═══ Information shown ═══

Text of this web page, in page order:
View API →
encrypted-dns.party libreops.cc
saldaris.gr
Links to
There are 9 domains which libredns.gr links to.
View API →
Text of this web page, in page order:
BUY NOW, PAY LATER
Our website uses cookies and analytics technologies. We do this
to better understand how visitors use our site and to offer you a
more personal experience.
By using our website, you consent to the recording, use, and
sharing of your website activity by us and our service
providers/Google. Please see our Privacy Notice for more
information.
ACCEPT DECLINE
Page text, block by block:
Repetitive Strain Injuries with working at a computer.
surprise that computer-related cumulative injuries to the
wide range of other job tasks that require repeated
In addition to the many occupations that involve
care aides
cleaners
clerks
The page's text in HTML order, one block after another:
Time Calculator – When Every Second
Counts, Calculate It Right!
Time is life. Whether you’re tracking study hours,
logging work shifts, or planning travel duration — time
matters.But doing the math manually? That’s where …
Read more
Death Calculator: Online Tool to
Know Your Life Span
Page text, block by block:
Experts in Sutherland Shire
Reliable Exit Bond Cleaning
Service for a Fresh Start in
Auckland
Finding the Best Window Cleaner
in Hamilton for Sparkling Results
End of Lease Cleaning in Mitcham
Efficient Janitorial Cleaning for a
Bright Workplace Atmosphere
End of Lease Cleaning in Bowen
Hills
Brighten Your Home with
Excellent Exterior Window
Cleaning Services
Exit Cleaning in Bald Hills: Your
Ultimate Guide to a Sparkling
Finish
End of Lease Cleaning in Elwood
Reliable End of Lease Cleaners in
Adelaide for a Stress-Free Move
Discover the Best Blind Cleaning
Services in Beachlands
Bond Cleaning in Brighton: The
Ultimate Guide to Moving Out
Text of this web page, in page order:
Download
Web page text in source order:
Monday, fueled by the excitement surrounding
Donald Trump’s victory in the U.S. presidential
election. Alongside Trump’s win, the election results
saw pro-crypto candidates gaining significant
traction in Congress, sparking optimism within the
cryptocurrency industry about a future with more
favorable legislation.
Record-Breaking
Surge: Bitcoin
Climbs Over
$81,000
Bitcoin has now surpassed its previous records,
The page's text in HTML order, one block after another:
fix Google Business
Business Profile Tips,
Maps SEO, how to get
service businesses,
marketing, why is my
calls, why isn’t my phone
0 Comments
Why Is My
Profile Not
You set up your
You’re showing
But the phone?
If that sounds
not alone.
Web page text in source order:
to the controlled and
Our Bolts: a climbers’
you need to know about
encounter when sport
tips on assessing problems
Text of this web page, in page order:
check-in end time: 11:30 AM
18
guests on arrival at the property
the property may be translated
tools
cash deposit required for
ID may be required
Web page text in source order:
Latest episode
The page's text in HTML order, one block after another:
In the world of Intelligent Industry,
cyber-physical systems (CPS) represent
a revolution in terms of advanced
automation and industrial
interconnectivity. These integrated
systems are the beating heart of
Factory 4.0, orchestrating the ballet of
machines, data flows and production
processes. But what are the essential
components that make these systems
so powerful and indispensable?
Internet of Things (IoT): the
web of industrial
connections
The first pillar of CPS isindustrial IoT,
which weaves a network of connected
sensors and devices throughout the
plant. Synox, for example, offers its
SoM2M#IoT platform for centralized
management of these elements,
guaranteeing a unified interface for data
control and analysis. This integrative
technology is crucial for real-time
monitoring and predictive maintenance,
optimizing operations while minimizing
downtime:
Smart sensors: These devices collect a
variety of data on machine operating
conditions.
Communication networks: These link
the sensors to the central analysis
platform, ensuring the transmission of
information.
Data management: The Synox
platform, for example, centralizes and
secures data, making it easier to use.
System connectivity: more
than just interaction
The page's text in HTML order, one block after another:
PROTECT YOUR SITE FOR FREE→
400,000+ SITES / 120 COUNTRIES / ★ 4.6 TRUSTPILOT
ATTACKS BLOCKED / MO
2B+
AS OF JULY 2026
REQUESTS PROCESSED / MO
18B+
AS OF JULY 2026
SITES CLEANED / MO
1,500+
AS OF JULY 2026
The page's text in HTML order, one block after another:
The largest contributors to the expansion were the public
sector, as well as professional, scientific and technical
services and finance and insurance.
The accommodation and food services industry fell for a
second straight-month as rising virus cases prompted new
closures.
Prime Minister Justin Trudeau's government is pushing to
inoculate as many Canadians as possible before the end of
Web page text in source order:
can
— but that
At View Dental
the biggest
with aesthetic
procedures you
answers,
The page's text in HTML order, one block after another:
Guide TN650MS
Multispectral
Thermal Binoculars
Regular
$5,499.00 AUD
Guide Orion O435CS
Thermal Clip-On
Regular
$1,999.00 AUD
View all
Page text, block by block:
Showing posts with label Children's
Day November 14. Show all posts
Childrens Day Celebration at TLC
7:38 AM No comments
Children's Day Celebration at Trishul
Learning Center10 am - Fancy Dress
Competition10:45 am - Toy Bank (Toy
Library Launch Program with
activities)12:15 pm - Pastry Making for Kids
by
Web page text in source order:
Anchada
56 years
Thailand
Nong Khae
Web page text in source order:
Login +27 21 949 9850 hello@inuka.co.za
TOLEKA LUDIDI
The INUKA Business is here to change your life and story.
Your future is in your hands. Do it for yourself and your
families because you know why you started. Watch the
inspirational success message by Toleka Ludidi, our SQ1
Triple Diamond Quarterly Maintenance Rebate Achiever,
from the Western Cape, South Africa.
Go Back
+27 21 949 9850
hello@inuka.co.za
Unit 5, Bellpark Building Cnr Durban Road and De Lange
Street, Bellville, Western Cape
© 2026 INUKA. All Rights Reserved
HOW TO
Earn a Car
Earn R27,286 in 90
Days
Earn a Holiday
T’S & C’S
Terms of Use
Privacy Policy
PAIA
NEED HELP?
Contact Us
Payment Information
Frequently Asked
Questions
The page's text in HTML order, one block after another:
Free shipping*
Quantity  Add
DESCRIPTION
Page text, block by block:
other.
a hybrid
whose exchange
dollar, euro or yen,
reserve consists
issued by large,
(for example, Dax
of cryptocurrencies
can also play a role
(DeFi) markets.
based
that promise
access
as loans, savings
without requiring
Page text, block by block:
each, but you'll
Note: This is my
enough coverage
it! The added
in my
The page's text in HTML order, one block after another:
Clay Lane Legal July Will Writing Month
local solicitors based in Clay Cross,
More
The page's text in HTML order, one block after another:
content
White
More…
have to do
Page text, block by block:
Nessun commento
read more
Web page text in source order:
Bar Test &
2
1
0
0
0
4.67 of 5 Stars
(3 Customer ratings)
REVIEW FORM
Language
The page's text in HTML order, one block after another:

═══

● **Your instructions**
Print out every entry, keeping each one exact.

● **Task output**
Text of this web page, in page order:
View API →
encrypted-dns.party libreops.cc
saldaris.gr
Links to
There are 9 domains which libredns.gr links to.
View API →
Text of this web page, in page order:
BUY NOW, PAY LATER
Our website uses cookies and analytics technologies. We do this
to better understand how visitors use our site and to offer you a
more personal experience.
By using our website, you consent to the recording, use, and
sharing of your website activity by us and our service
providers/Google. Please see our Privacy Notice for more
information.
ACCEPT DECLINE
Page text, block by block:
Repetitive Strain Injuries with working at a computer.
surprise that computer-related cumulative injuries to the
wide range of other job tasks that require repeated
In addition to the many occupations that involve
care aides
cleaners
clerks
The page's text in HTML order, one block after another:
Time Calculator – When Every Second
Counts, Calculate It Right!
Time is life. Whether you’re tracking study hours,
logging work shifts, or planning travel duration — time
matters.But doing the math manually? That’s where …
Read more
Death Calculator: Online Tool to
Know Your Life Span
Page text, block by block:
Experts in Sutherland Shire
Reliable Exit Bond Cleaning
Service for a Fresh Start in
Auckland
Finding the Best Window Cleaner
in Hamilton for Sparkling Results
End of Lease Cleaning in Mitcham
Efficient Janitorial Cleaning for a
Bright Workplace Atmosphere
End of Lease Cleaning in Bowen
Hills
Brighten Your Home with
Excellent Exterior Window
Cleaning Services
Exit Cleaning in Bald Hills: Your
Ultimate Guide to a Sparkling
Finish
End of Lease Cleaning in Elwood
Reliable End of Lease Cleaners in
Adelaide for a Stress-Free Move
Discover the Best Blind Cleaning
Services in Beachlands
Bond Cleaning in Brighton: The
Ultimate Guide to Moving Out
Text of this web page, in page order:
Download
Web page text in source order:
Monday, fueled by the excitement surrounding
Donald Trump’s victory in the U.S. presidential
election. Alongside Trump’s win, the election results
saw pro-crypto candidates gaining significant
traction in Congress, sparking optimism within the
cryptocurrency industry about a future with more
favorable legislation.
Record-Breaking
Surge: Bitcoin
Climbs Over
$81,000
Bitcoin has now surpassed its previous records,
The page's text in HTML order, one block after another:
fix Google Business
Business Profile Tips,
Maps SEO, how to get
service businesses,
marketing, why is my
calls, why isn’t my phone
0 Comments
Why Is My
Profile Not
You set up your
You’re showing
But the phone?
If that sounds
not alone.
Web page text in source order:
to the controlled and
Our Bolts: a climbers’
you need to know about
encounter when sport
tips on assessing problems
Text of this web page, in page order:
check-in end time: 11:30 AM
18
guests on arrival at the property
the property may be translated
tools
cash deposit required for
ID may be required
Web page text in source order:
Latest episode
The page's text in HTML order, one block after another:
In the world of Intelligent Industry,
cyber-physical systems (CPS) represent
a revolution in terms of advanced
automation and industrial
interconnectivity. These integrated
systems are the beating heart of
Factory 4.0, orchestrating the ballet of
machines, data flows and production
processes. But what are the essential
components that make these systems
so powerful and indispensable?
Internet of Things (IoT): the
web of industrial
connections
The first pillar of CPS isindustrial IoT,
which weaves a network of connected
sensors and devices throughout the
plant. Synox, for example, offers its
SoM2M#IoT platform for centralized
management of these elements,
guaranteeing a unified interface for data
control and analysis. This integrative
technology is crucial for real-time
monitoring and predictive maintenance,
optimizing operations while minimizing
downtime:
Smart sensors: These devices collect a
variety of data on machine operating
conditions.
Communication networks: These link
the sensors to the central analysis
platform, ensuring the transmission of
information.
Data management: The Synox
platform, for example, centralizes and
secures data, making it easier to use.
System connectivity: more
than just interaction
The page's text in HTML order, one block after another:
PROTECT YOUR SITE FOR FREE→
400,000+ SITES / 120 COUNTRIES / ★ 4.6 TRUSTPILOT
ATTACKS BLOCKED / MO
2B+
AS OF JULY 2026
REQUESTS PROCESSED / MO
18B+
AS OF JULY 2026
SITES CLEANED / MO
1,500+
AS OF JULY 2026
The page's text in HTML order, one block after another:
The largest contributors to the expansion were the public
sector, as well as professional, scientific and technical
services and finance and insurance.
The accommodation and food services industry fell for a
second straight-month as rising virus cases prompted new
closures.
Prime Minister Justin Trudeau's government is pushing to
inoculate as many Canadians as possible before the end of
Web page text in source order:
can
— but that
At View Dental
the biggest
with aesthetic
procedures you
answers,
The page's text in HTML order, one block after another:
Guide TN650MS
Multispectral
Thermal Binoculars
Regular
$5,499.00 AUD
Guide Orion O435CS
Thermal Clip-On
Regular
$1,999.00 AUD
View all
Page text, block by block:
Showing posts with label Children's
Day November 14. Show all posts
Childrens Day Celebration at TLC
7:38 AM No comments
Children's Day Celebration at Trishul
Learning Center10 am - Fancy Dress
Competition10:45 am - Toy Bank (Toy
Library Launch Program with
activities)12:15 pm - Pastry Making for Kids
by
Web page text in source order:
Anchada
56 years
Thailand
Nong Khae
Web page text in source order:
Login +27 21 949 9850 hello@inuka.co.za
TOLEKA LUDIDI
The INUKA Business is here to change your life and story.
Your future is in your hands. Do it for yourself and your
families because you know why you started. Watch the
inspirational success message by Toleka Ludidi, our SQ1
Triple Diamond Quarterly Maintenance Rebate Achiever,
from the Western Cape, South Africa.
Go Back
+27 21 949 9850
hello@inuka.co.za
Unit 5, Bellpark Building Cnr Durban Road and De Lange
Street, Bellville, Western Cape
© 2026 INUKA. All Rights Reserved
HOW TO
Earn a Car
Earn R27,286 in 90
Days
Earn a Holiday
T’S & C’S
Terms of Use
Privacy Policy
PAIA
NEED HELP?
Contact Us
Payment Information
Frequently Asked
Questions
The page's text in HTML order, one block after another:
Free shipping*
Quantity  Add
DESCRIPTION
Page text, block by block:
other.
a hybrid
whose exchange
dollar, euro or yen,
reserve consists
issued by large,
(for example, Dax
of cryptocurrencies
can also play a role
(DeFi) markets.
based
that promise
access
as loans, savings
without requiring
Page text, block by block:
each, but you'll
Note: This is my
enough coverage
it! The added
in my
The page's text in HTML order, one block after another:
Clay Lane Legal July Will Writing Month
local solicitors based in Clay Cross,
More
The page's text in HTML order, one block after another:
content
White
More…
have to do
Page text, block by block:
Nessun commento
read more
Web page text in source order:
Bar Test &
2
1
0
0
0
4.67 of 5 Stars
(3 Customer ratings)
REVIEW FORM
Language
The page's text in HTML order, one block after another:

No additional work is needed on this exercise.